╭──

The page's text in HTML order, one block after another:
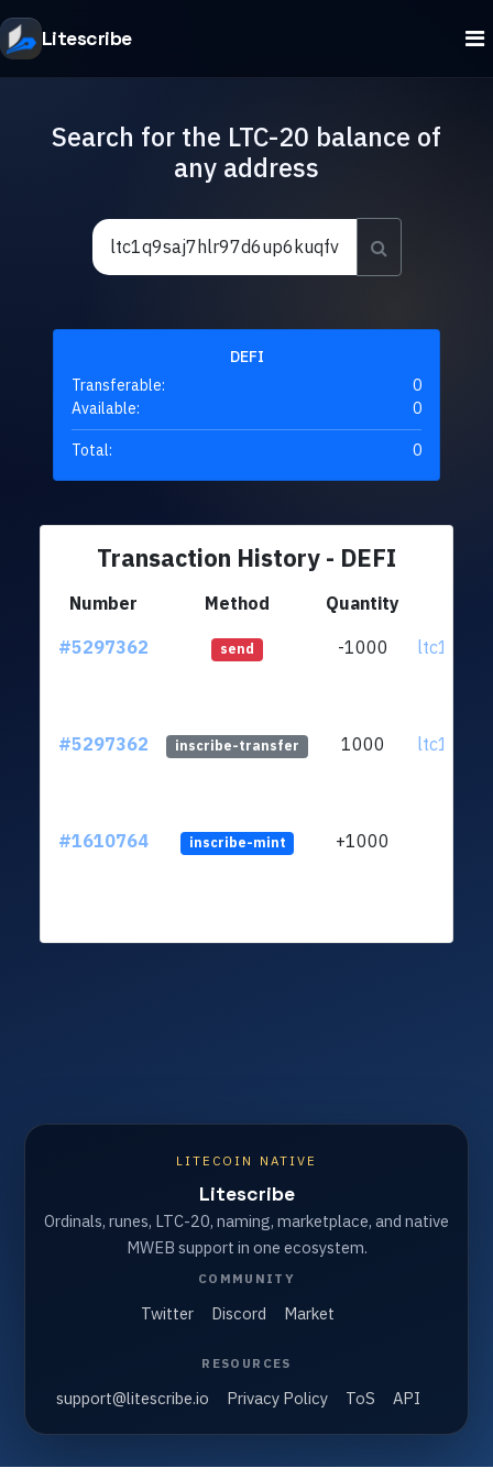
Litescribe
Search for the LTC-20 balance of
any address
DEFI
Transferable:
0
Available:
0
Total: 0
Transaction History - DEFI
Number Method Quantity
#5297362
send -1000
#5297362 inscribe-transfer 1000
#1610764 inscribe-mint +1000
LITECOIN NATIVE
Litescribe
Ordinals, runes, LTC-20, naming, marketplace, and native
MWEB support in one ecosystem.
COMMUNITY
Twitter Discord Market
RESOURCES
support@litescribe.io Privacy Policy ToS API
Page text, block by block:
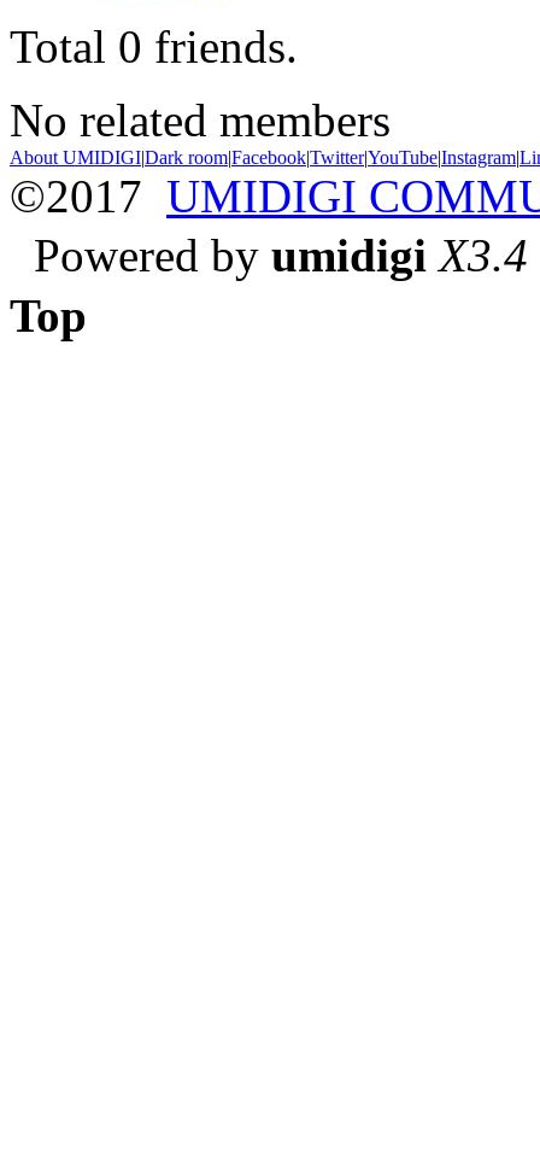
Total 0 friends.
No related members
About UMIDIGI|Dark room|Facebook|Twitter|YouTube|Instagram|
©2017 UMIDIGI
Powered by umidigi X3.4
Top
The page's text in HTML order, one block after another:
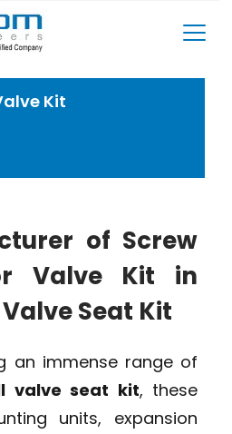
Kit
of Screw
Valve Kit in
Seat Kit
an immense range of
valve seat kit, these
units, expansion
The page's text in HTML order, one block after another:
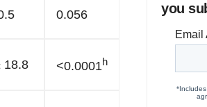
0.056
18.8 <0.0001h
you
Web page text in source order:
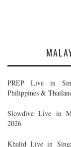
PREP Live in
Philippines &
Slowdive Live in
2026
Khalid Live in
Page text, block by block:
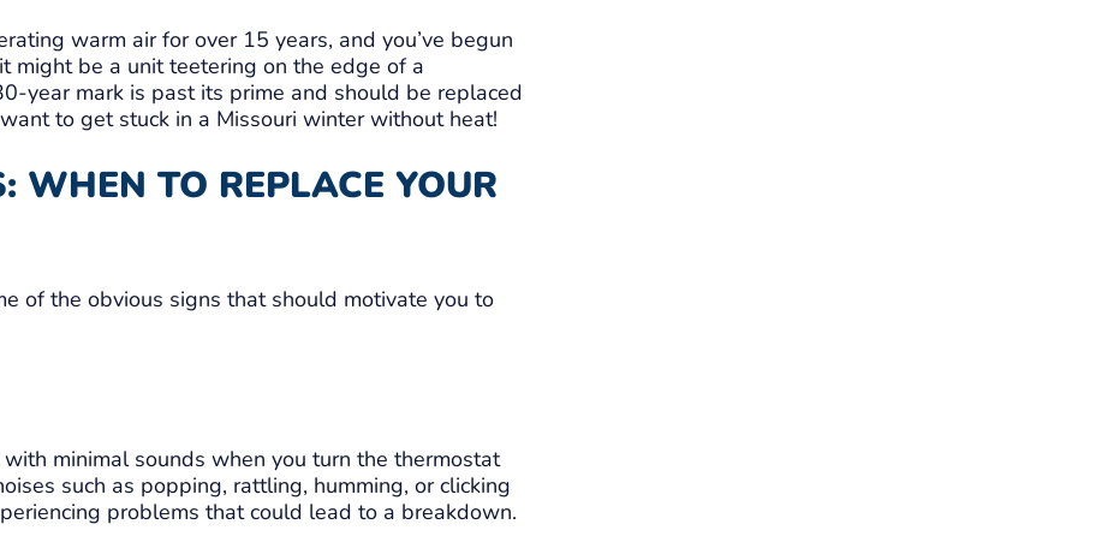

╰──

__What the task requires__
Working from the material above, transcribe it exactly while omitting pictures.

__Result of the exercise__
The page's text in HTML order, one block after another:
Litescribe
Search for the LTC-20 balance of
any address
DEFI
Transferable:
0
Available:
0
Total: 0
Transaction History - DEFI
Number Method Quantity
#5297362
send -1000
#5297362 inscribe-transfer 1000
#1610764 inscribe-mint +1000
LITECOIN NATIVE
Litescribe
Ordinals, runes, LTC-20, naming, marketplace, and native
MWEB support in one ecosystem.
COMMUNITY
Twitter Discord Market
RESOURCES
support@litescribe.io Privacy Policy ToS API
Page text, block by block:
Total 0 friends.
No related members
About UMIDIGI|Dark room|Facebook|Twitter|YouTube|Instagram|
©2017 UMIDIGI
Powered by umidigi X3.4
Top
The page's text in HTML order, one block after another:
Kit
of Screw
Valve Kit in
Seat Kit
an immense range of
valve seat kit, these
units, expansion
The page's text in HTML order, one block after another:
0.056
18.8 <0.0001h
you
Web page text in source order:
PREP Live in
Philippines &
Slowdive Live in
2026
Khalid Live in
Page text, block by block:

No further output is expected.